(Information shown Opens)
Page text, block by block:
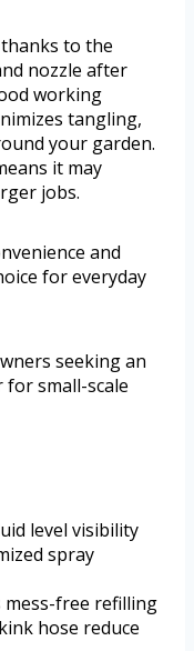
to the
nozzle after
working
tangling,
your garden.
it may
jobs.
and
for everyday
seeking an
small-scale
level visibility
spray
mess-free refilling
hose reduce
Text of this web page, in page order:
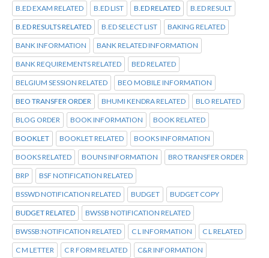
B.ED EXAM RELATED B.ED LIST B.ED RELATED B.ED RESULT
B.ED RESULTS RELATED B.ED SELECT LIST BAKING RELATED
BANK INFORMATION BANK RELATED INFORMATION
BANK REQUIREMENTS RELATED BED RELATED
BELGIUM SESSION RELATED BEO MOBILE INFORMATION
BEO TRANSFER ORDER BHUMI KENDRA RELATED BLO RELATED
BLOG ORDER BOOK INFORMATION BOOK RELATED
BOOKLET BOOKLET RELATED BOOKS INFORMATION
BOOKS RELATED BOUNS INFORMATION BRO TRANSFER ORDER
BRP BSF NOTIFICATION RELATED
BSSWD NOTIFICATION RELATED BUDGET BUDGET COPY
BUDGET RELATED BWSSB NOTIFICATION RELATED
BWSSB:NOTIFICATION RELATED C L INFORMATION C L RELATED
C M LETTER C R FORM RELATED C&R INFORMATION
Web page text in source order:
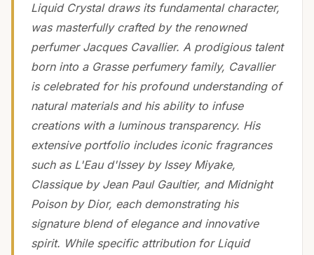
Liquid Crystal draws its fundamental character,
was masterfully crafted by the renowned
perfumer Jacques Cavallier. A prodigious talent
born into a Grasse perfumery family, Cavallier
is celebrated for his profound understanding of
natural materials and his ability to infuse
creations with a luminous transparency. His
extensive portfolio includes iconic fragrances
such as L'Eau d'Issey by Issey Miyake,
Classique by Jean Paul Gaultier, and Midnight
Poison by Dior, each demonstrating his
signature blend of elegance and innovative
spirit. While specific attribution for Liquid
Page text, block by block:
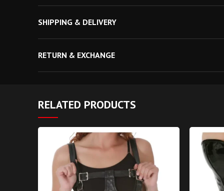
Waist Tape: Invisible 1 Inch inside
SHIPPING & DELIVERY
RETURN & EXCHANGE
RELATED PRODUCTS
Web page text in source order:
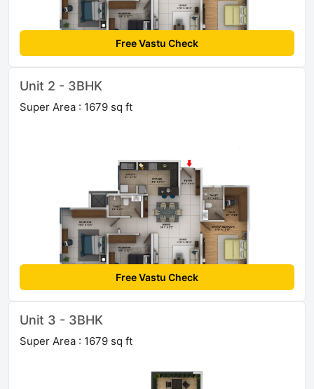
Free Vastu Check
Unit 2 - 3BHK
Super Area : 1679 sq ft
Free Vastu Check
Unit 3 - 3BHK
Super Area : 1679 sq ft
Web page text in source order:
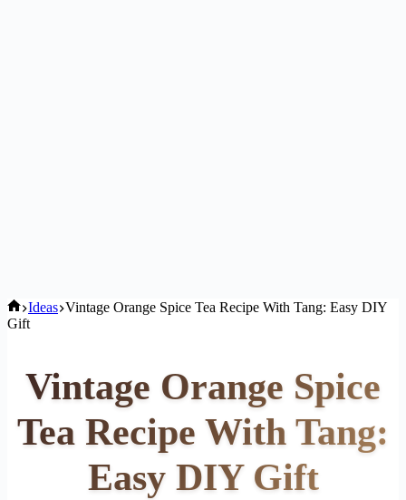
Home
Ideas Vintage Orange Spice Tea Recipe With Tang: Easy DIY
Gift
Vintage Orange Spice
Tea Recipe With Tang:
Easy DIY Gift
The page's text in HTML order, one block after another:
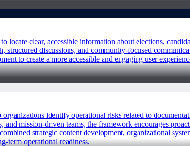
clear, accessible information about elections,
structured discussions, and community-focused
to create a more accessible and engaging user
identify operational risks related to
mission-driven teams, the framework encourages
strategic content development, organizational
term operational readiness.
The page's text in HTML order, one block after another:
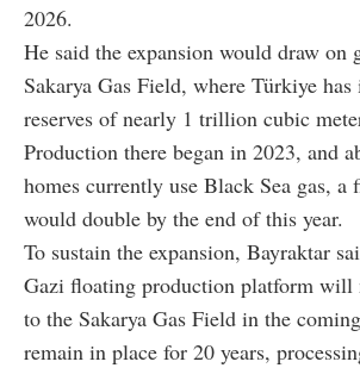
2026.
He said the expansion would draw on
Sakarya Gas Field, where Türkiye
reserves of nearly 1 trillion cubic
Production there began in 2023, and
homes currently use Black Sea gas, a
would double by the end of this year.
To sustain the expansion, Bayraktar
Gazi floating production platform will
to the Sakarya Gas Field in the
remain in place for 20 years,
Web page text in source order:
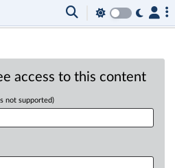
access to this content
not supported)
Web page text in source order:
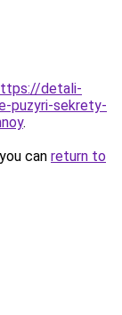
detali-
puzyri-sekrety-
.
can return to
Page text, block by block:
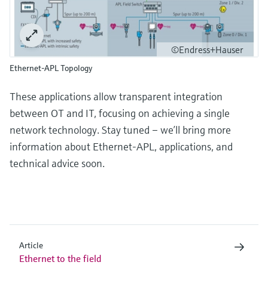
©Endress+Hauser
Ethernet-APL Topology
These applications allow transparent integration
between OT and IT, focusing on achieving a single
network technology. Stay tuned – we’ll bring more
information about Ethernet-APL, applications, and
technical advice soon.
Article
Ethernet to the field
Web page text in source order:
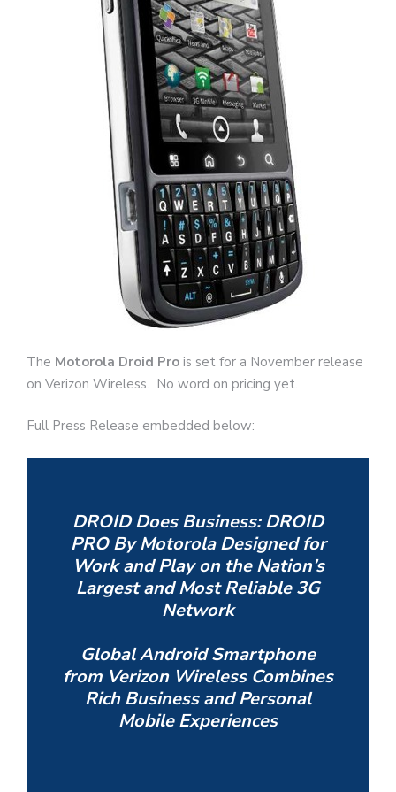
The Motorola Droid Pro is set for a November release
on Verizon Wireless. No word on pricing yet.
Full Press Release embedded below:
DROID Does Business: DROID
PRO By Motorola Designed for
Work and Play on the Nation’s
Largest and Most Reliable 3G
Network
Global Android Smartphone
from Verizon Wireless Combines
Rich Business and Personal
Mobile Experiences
(Information shown Closes)
Aim of the task => Output all entries unchanged; skip the pictures.

Output of the task =>
Page text, block by block:
to the
nozzle after
working
tangling,
your garden.
it may
jobs.
and
for everyday
seeking an
small-scale
level visibility
spray
mess-free refilling
hose reduce
Text of this web page, in page order:
B.ED EXAM RELATED B.ED LIST B.ED RELATED B.ED RESULT
B.ED RESULTS RELATED B.ED SELECT LIST BAKING RELATED
BANK INFORMATION BANK RELATED INFORMATION
BANK REQUIREMENTS RELATED BED RELATED
BELGIUM SESSION RELATED BEO MOBILE INFORMATION
BEO TRANSFER ORDER BHUMI KENDRA RELATED BLO RELATED
BLOG ORDER BOOK INFORMATION BOOK RELATED
BOOKLET BOOKLET RELATED BOOKS INFORMATION
BOOKS RELATED BOUNS INFORMATION BRO TRANSFER ORDER
BRP BSF NOTIFICATION RELATED
BSSWD NOTIFICATION RELATED BUDGET BUDGET COPY
BUDGET RELATED BWSSB NOTIFICATION RELATED
BWSSB:NOTIFICATION RELATED C L INFORMATION C L RELATED
C M LETTER C R FORM RELATED C&R INFORMATION
Web page text in source order:
Liquid Crystal draws its fundamental character,
was masterfully crafted by the renowned
perfumer Jacques Cavallier. A prodigious talent
born into a Grasse perfumery family, Cavallier
is celebrated for his profound understanding of
natural materials and his ability to infuse
creations with a luminous transparency. His
extensive portfolio includes iconic fragrances
such as L'Eau d'Issey by Issey Miyake,
Classique by Jean Paul Gaultier, and Midnight
Poison by Dior, each demonstrating his
signature blend of elegance and innovative
spirit. While specific attribution for Liquid
Page text, block by block:
Waist Tape: Invisible 1 Inch inside
SHIPPING & DELIVERY
RETURN & EXCHANGE
RELATED PRODUCTS
Web page text in source order:
Free Vastu Check
Unit 2 - 3BHK
Super Area : 1679 sq ft
Free Vastu Check
Unit 3 - 3BHK
Super Area : 1679 sq ft
Web page text in source order:
Home
Ideas Vintage Orange Spice Tea Recipe With Tang: Easy DIY
Gift
Vintage Orange Spice
Tea Recipe With Tang:
Easy DIY Gift
The page's text in HTML order, one block after another:
clear, accessible information about elections,
structured discussions, and community-focused
to create a more accessible and engaging user
identify operational risks related to
mission-driven teams, the framework encourages
strategic content development, organizational
term operational readiness.
The page's text in HTML order, one block after another:
2026.
He said the expansion would draw on
Sakarya Gas Field, where Türkiye
reserves of nearly 1 trillion cubic
Production there began in 2023, and
homes currently use Black Sea gas, a
would double by the end of this year.
To sustain the expansion, Bayraktar
Gazi floating production platform will
to the Sakarya Gas Field in the
remain in place for 20 years,
Web page text in source order:
access to this content
not supported)
Web page text in source order:
detali-
puzyri-sekrety-
.
can return to
Page text, block by block:
©Endress+Hauser
Ethernet-APL Topology
These applications allow transparent integration
between OT and IT, focusing on achieving a single
network technology. Stay tuned – we’ll bring more
information about Ethernet-APL, applications, and
technical advice soon.
Article
Ethernet to the field
Web page text in source order:
The Motorola Droid Pro is set for a November release
on Verizon Wireless. No word on pricing yet.
Full Press Release embedded below:
DROID Does Business: DROID
PRO By Motorola Designed for
Work and Play on the Nation’s
Largest and Most Reliable 3G
Network
Global Android Smartphone
from Verizon Wireless Combines
Rich Business and Personal
Mobile Experiences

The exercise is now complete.